The Sheikh's Redemption Read online

Page 7


  He still attempted a rejoinder. “Tut-tut, is that any way to talk to your probable new king?”

  “First, I’m American if you’ve forgotten, so at best, the king of Azmahar would be my boss. Second, cows will skate before you become king. So stop wasting everyone’s time and fly back to whatever vultures’ aerie you swooped down from.”

  It was no use. Even with the tightness in his chest, which he wouldn’t even try to analyze, every word that pelted out of her mouth seemed to find a receptor in his humor centers.
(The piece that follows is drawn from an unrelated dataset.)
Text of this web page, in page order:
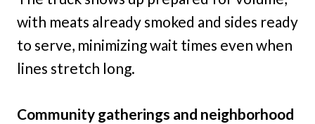
with meats already smoked and sides ready
to serve, minimizing wait times even when
lines stretch long.
Community gatherings and neighborhood

  His lips spread. “The only time I’ll swoop down will be to carry you away, my luscious lamb.”

  “Then too late in midair, you’ll find out I’m no such thing.”

  “Aih. Thankfully. But the feline you really are is why you found me irresistible.”

  She used to say he was aptly named, a human lion. He’d called her his wildcat, his lioness, among other things.

  “Nowadays, the world doesn’t give a fig about your irresistibility, like I don’t. But unlike you, who clearly aren’t here to take part in resolving the crisis but to indulge in obnoxious score-settling, I have work to do. You had your fun last night, so be a good evil mogul and let me get on with it.”

  He lay back on the bed, hard as rock again. “How counterproductive can you get? You’ve just said the magic words that will assure that you won’t see the last of me. Not before I make you eat those words, of course. Out of my hand. Again.”

  She didn’t answer for a long moment. His breath shortened, his every muscle quivered with arousal and anticipation. What was that unpredictable storm of fire and femininity up to now?

  “Satisfied your last-word syndrome? Just like you did your have-your-way disorder last night?”

  And he laughed, deep and delighted. “I knew you had to be brilliant to be where you are today. But that’s a truly novel way to have the last word, ya naari. I concede. This round goes to you.”

  “Oh, joy. You mean I can go now?”

  “You mean you can’t hang up on me?”

  She did.

  He laughed again, long and loud, as he hadn’t done in…probably ever. Certainly never when he’d been alone.

  Then he headed to the shower again.

  He came out half an hour later, made a few phone calls.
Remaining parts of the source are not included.